Early apple varieties were mostly inedible, and were used instead for making cider. As every cider aficionado is keen to tell you, when Johnny Appleseed took apple pips from cider mills in Pennsylvania and planted nursery orchards on the frontier, the resulting apples were used by grateful colonists to make cider rather than the Disney version of the bounty being edible fruit. These trees rooted them to the land—John “Appleseed” Chapman was a shrewd businessman who knew that in order to avoid land speculation, settlers were required to plant crops or orchards on their plots which required tending. The cider from their apples was a valuable source of liquid and nutrients in areas where clean water was scarce, and a warming comfort for harsh frontier life.

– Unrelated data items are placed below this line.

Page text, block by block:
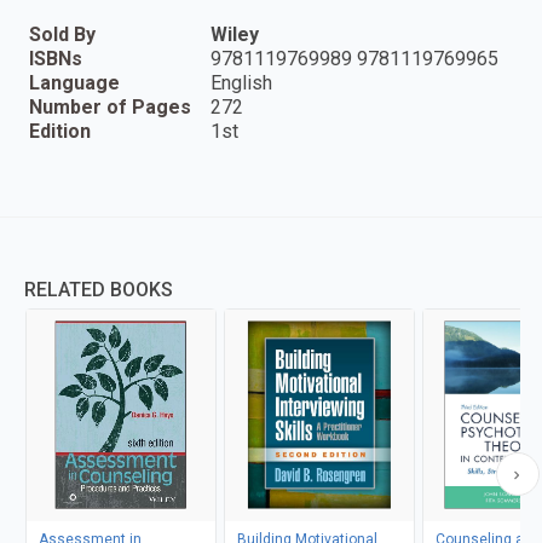
Sold By
Wiley
ISBNs
9781119769989 9781119769965
Language
English
Number of Pages
272
Edition
1st
RELATED BOOKS
Assessment in
Building Motivational
Counseling and
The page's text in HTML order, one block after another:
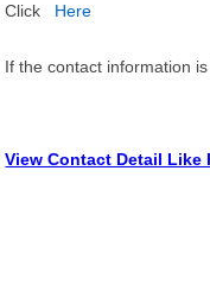
Click
Here
If the contact information
View Contact Detail Like
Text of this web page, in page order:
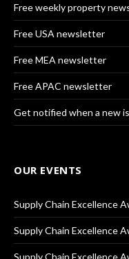
Free weekly property
Free USA newsletter
Free MEA newsletter
Free APAC newsletter
Get notified when a new
OUR EVENTS
Supply Chain Excellence
Supply Chain Excellence
Supply Chain Excellence
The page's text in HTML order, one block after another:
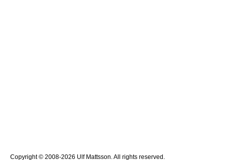
Copyright © 2008-2026 Ulf Mattsson. All rights reserved.
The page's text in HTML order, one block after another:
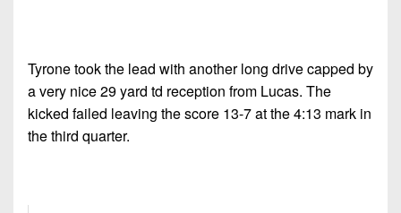
Tyrone took the lead with another long drive capped by
a very nice 29 yard td reception from Lucas. The
kicked failed leaving the score 13-7 at the 4:13 mark in
the third quarter.
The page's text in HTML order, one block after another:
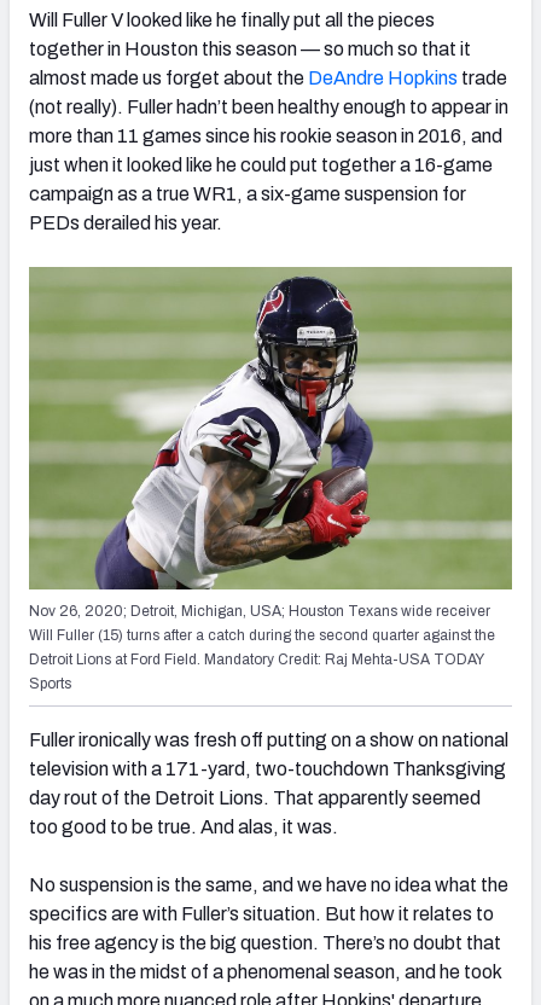
Will Fuller V looked like he finally put all the pieces
together in Houston this season — so much so that it
almost made us forget about the DeAndre Hopkins trade
(not really). Fuller hadn’t been healthy enough to appear in
more than 11 games since his rookie season in 2016, and
just when it looked like he could put together a 16-game
campaign as a true WR1, a six-game suspension for
PEDs derailed his year.
Nov 26, 2020; Detroit, Michigan, USA; Houston Texans wide receiver
Will Fuller (15) turns after a catch during the second quarter against the
Detroit Lions at Ford Field. Mandatory Credit: Raj Mehta-USA TODAY
Sports
Fuller ironically was fresh off putting on a show on national
television with a 171-yard, two-touchdown Thanksgiving
day rout of the Detroit Lions. That apparently seemed
too good to be true. And alas, it was.
No suspension is the same, and we have no idea what the
specifics are with Fuller’s situation. But how it relates to
his free agency is the big question. There’s no doubt that
he was in the midst of a phenomenal season, and he took
on a much more nuanced role after Hopkins' departure,
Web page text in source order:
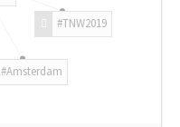
#TNW2019
#Amsterdam
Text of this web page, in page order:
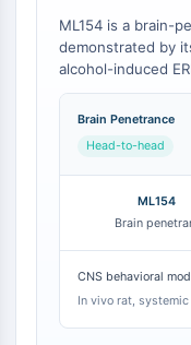
Zellzyklus
DNA-Schaden
Immunologie/
CD19
Nectin-4
ALCAM/CD166
CD44
Humane-
ML154 is a brain-
demonstrated by
alcohol-induced
amygdala [1]. In
SHA 68 has
ML154, but not
administration in
Brain Penetrance
Head-to-head
ML154
Brain
CNS behavioral
In vivo rat,

Even children drank cider for breakfast. America’s second President John Adams drank a tankard of hard cider for breakfast every day—and lived to the age of 90. In 1840, William Harrison famously was elected president after convincing the populace that he was the homespun candidate of “the log cabin and hard cider.” Today, seventh generation Virginia orchardist Tom Burford says he believes Americans drank as much cider per capita in the 18th century as they do sodas today.
MARKET COMPETITION
Beer began to take over in the 1870s, when German immigrants found perfect barley growing land in states such as Wisconsin, and refrigeration and railroads allowed them to sell the new, golden, pilsner-style lager nationwide.
When prohibition closed its grip, orchardists had little option but to grub up their cider trees and replace them with eating varieties. Beer production resumed immediately on Prohibition’s repeal. Sadly, cider made from new mass-market edible apples such as the Red Delicious tasted terrible by comparison. By the 1940s, “cider” was a term applied to fresh, unfermented apple juice.
Commercial, six-pack “hard ciders” re-emerged in the 1970s, appealing to a small niche audience. But in the woods of New England, and here and there on roadsides and at the edges of farms, forgotten heirloom cider apple varieties survived, as did the knowledge of how to make cider from them.
When the North American cider renaissance began in the 21st century, new technology and expertise allowed decent, wine-like cider to be made from culinary and dessert fruit. Traditional cider varieties reappeared from England and France. But now, varieties that appeared with the colonists, such as the Baldwin, Esopus Spitzenberg and Winesap are being cultivated again. America is rediscovering its own cider heritage, and it’s a journey to delight all the senses.